## REQUIREMENT
Within the records below, find the line with "imovine na osnovu" and the line with "comprehensive services &", then reproduce exactly those two lines and all lines between them, without any picture.

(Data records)
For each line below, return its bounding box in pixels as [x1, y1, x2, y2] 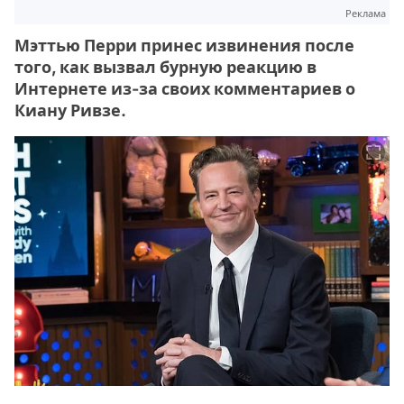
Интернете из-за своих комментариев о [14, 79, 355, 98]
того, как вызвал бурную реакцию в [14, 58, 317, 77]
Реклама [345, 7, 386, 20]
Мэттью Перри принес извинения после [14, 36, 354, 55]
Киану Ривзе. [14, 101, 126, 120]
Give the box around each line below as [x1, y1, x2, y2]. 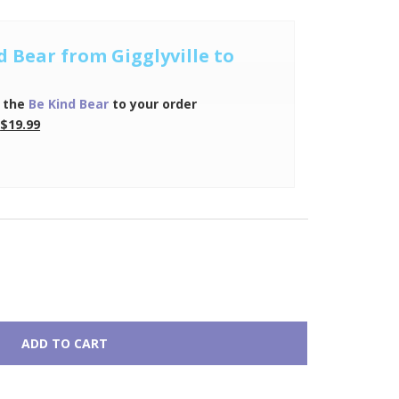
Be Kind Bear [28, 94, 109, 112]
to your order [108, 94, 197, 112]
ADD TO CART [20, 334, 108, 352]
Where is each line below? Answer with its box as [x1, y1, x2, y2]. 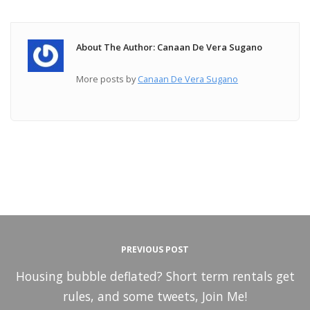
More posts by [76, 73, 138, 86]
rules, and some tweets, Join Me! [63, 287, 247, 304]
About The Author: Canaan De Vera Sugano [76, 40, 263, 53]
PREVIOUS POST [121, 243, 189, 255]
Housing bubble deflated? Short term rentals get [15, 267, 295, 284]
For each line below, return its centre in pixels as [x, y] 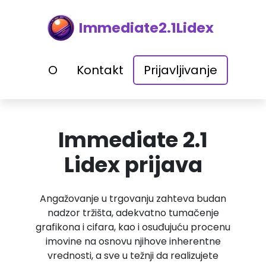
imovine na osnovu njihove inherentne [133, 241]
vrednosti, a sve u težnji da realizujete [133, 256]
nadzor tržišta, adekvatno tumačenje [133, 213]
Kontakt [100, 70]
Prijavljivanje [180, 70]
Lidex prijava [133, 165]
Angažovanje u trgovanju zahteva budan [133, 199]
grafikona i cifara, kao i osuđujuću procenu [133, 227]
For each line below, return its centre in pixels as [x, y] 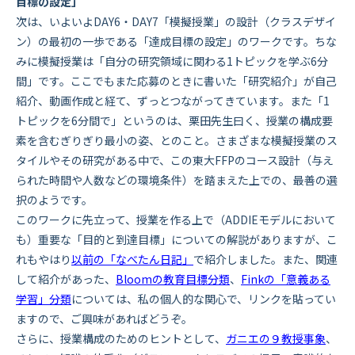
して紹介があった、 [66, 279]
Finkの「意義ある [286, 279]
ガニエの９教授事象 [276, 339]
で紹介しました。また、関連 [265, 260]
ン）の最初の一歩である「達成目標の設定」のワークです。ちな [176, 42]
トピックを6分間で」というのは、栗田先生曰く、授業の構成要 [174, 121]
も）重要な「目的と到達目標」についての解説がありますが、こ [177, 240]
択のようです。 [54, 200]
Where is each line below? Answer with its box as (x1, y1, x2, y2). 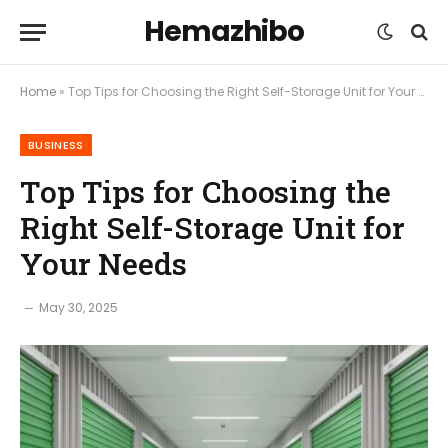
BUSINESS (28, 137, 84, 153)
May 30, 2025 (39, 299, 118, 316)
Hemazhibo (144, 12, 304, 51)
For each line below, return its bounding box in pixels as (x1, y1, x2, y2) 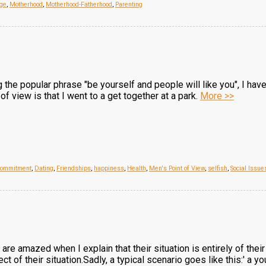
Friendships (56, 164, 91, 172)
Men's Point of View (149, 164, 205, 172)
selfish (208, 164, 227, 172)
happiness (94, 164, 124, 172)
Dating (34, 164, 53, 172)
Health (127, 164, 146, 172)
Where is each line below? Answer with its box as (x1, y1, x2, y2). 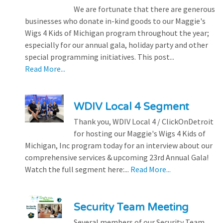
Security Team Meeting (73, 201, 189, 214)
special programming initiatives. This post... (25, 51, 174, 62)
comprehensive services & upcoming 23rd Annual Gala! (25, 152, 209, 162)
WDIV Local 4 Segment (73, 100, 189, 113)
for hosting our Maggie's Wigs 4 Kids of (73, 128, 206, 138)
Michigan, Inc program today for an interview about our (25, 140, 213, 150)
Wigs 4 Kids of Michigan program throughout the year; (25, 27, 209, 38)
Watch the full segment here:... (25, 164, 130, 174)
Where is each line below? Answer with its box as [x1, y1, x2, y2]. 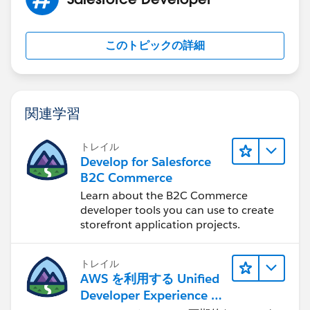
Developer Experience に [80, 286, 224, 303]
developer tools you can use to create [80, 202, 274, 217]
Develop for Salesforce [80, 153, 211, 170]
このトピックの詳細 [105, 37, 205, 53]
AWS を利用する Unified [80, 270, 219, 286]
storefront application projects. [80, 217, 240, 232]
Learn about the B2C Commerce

==

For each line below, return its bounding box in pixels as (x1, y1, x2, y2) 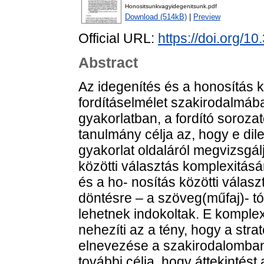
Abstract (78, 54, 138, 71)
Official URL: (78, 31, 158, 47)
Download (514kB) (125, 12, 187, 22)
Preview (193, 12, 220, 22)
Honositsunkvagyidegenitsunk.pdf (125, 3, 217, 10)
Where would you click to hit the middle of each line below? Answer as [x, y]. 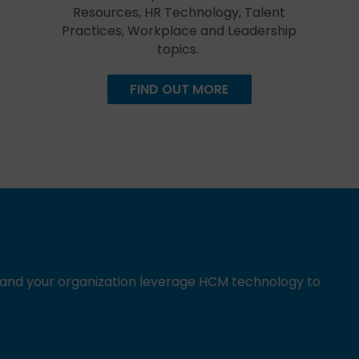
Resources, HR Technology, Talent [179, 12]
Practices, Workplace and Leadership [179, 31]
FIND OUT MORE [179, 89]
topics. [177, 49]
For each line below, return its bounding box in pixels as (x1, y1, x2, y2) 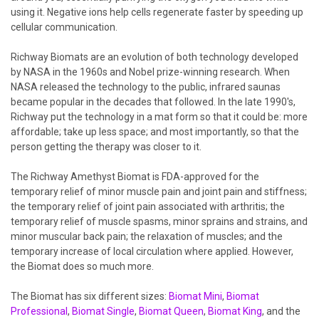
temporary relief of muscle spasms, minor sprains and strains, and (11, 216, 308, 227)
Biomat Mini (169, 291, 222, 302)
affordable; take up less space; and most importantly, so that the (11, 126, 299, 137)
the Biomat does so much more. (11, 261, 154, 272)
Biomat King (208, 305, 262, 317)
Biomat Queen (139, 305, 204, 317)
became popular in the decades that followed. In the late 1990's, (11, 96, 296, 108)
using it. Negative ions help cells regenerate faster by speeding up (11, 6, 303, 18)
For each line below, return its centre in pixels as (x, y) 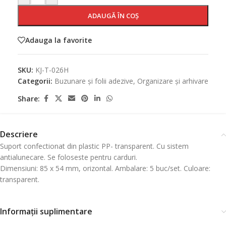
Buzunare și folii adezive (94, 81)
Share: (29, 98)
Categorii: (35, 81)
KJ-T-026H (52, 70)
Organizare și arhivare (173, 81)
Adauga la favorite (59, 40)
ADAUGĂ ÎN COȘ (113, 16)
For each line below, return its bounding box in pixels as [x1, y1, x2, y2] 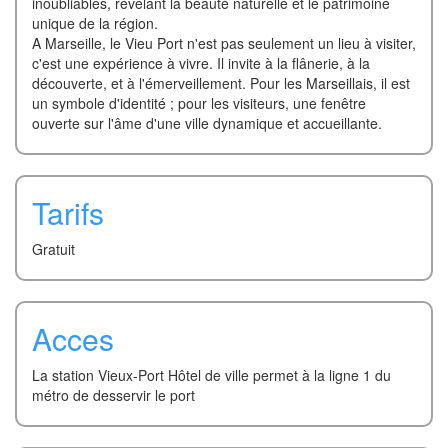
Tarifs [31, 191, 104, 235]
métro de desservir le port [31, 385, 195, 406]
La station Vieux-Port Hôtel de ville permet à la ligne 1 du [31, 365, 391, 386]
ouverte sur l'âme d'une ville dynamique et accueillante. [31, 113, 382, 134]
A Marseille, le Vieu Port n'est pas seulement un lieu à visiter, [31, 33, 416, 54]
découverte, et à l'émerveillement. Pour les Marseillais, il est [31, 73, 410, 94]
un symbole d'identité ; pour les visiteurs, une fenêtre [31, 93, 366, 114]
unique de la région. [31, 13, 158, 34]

## ANSWER SPACE
imovine na osnovu njihove inherentne [133, 241]
vrednosti, a sve u težnji da realizujete [133, 256]
nadzor tržišta, adekvatno tumačenje [133, 213]
Kontakt [100, 70]
Prijavljivanje [180, 70]
Lidex prijava [133, 165]
Angažovanje u trgovanju zahteva budan [133, 199]
grafikona i cifara, kao i osuđujuću procenu [133, 227]
For each line below, return its centre in pixels as [x, y] 
して紹介があった、 [66, 279]
Finkの「意義ある [286, 279]
ガニエの９教授事象 [276, 339]
で紹介しました。また、関連 [265, 260]
ン）の最初の一歩である「達成目標の設定」のワークです。ちな [176, 42]
トピックを6分間で」というのは、栗田先生曰く、授業の構成要 [174, 121]
も）重要な「目的と到達目標」についての解説がありますが、こ [177, 240]
択のようです。 [54, 200]
Where is each line below? Answer with its box as (x1, y1, x2, y2). 
BUSINESS (28, 137, 84, 153)
May 30, 2025 (39, 299, 118, 316)
Hemazhibo (144, 12, 304, 51)
For each line below, return its bounding box in pixels as (x1, y1, x2, y2) 
Friendships (56, 164, 91, 172)
Men's Point of View (149, 164, 205, 172)
selfish (208, 164, 227, 172)
happiness (94, 164, 124, 172)
Dating (34, 164, 53, 172)
Health (127, 164, 146, 172)
Where is each line below? Answer with its box as (x1, y1, x2, y2). 
Security Team Meeting (73, 201, 189, 214)
special programming initiatives. This post... (25, 51, 174, 62)
comprehensive services & upcoming 23rd Annual Gala! (25, 152, 209, 162)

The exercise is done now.